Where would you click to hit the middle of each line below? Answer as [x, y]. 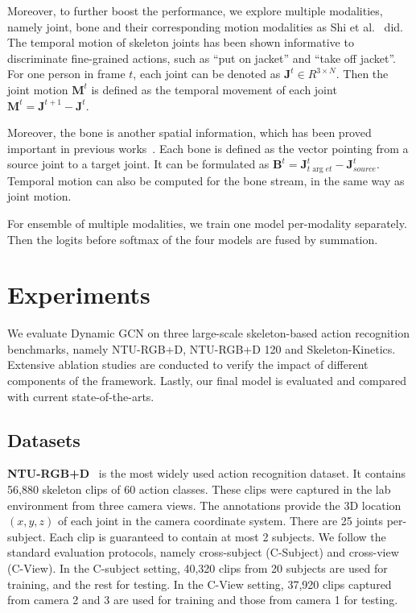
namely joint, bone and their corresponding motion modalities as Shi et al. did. [205, 26]
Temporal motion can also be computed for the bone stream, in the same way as [206, 180]
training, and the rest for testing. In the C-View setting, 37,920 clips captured [200, 584]
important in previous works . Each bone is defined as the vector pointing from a [208, 148]
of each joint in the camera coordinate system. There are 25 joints [221, 521]
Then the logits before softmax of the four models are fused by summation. [193, 239]
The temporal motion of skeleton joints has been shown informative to [181, 42]
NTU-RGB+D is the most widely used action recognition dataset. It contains [206, 473]

##############################

What is needed is a verbatim transcription of the records, minus the pictures.

Where would you click to hit the middle of each line below? Answer as [x, y]. 
namely joint, bone and their corresponding motion modalities as Shi et al. did. [205, 26]
Temporal motion can also be computed for the bone stream, in the same way as [206, 180]
training, and the rest for testing. In the C-View setting, 37,920 clips captured [200, 584]
important in previous works . Each bone is defined as the vector pointing from a [208, 148]
of each joint in the camera coordinate system. There are 25 joints [221, 521]
Then the logits before softmax of the four models are fused by summation. [193, 239]
The temporal motion of skeleton joints has been shown informative to [181, 42]
NTU-RGB+D is the most widely used action recognition dataset. It contains [206, 473]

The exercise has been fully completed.